Qatar squashes independence of free press advocacy group mere months after it opened
Director and staff of Doha-based resign amid pressure from gov't.
By CARRIE SHEFFIELD
The future appears murky for a Doha-based center that aims to protect beleaguered journalists worldwide after its director and staff resigned amid pressure from the Qatari government.
Those monitoring global press freedom say the recent events in Doha constitute a blow to free speech in the Arab world, where members of the media are regularly censored.

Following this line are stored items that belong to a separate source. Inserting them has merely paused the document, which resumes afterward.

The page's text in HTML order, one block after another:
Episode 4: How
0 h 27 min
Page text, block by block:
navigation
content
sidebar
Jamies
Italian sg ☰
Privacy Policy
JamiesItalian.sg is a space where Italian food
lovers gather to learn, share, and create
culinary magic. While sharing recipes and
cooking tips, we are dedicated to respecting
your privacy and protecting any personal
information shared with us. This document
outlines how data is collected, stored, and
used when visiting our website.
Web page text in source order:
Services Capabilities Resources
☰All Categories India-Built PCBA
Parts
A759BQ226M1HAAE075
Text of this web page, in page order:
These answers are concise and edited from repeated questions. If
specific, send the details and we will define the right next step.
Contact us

Robert Menard, former director of the Doha Center for Media Freedom, said he tendered his resignation, effective this past Sunday, because he was not being allowed to accomplish the organization's mission of promoting free speech and assisting persecuted reporters.
Menard told The Jerusalem Post by e-mail on Wednesday that he had been subjected to various problematic pressures since the center's launch last October. Most vexing was a proposal from Sheikh Hamad bin Thamer al-Thani, chairman of the organization's board of governors and of the government-owned Al-Jazeera TV station, to establish a steering committee controlled by representatives of Qatari Emir Sheikh Hamad bin Khalifa al-Thani.

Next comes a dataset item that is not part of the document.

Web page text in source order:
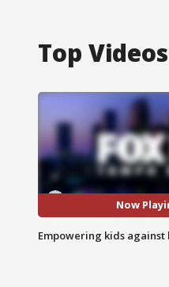
Top Videos
Now
Empowering kids against

"It was unacceptable," Menard said. "We could not work anymore under the conditions that some wanted to impose, and that would have driven the center to be directly dependent on the authorities."
Menard said he has since returned to Paris, where he ran the free press advocacy group Reporters Without Borders for 23 years. He is contemplating his next move and said the future of the Doha Centre was in the Qataris' hands.

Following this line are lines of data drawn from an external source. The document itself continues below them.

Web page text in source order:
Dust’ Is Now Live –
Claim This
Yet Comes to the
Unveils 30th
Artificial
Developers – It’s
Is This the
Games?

"I want to be optimistic, even if this part of the world is one of the most repressive on the planet," he said. "The fact itself that a center like the one in Doha was able to work, even for a few months, in complete freedom, proves that this region is not destined to immobilization. We have to keep fighting."
Sponsored by the emir's wife, Sheikha Mozah Nasser al-Misnad, and Reporters Without Borders, the center has extended grants to more than 250 journalists in peril. Qatar's Economy and Finance Ministry provides the center's $4 million annual budget.
The center did not respond to telephone and e-mail requests for comment, and calls to its main number yielded a recording saying the line had been suspended. Representatives of Al-Jazeera and Sheikha Mozah did not return requests for comment.
"Initiatives like the Doha Center are absolutely needed in the region," said Larry Kilman, a spokesman for the World Association of Newspapers and News Publishers, which includes the Arab Press Network. "It's all censored. The basic line is there are red lines that can't be crossed, there are subjects that can't be tackled."
"It is by no means considered a free press in the [Persian] Gulf."
Menard's detractors said the flamboyant Frenchman, known for his controversial campaigns and banners, did not understand the social mores of conservative Qatar, where women are expected to wear full-length abayas and avoid public sporting events, and alcohol consumption is largely confined to Western hotels.
Menard provoked outrage this spring by unknowingly allowing the center to co-sponsor a World Press Freedom Day event attended by editors from the Danish newspaper Jyllands-Posten, scorned by the Muslim world for publishing cartoons of the prophet Muhammad in 2005.
Kilman compared those who say Menard tried to do too much, too fast to Communist officials asserting that the Chinese people aren't ready for democracy and prefer stability over volatility.
"We would like to see full press freedom granted everywhere as fast as possible," he said. "It's been missing for far too long."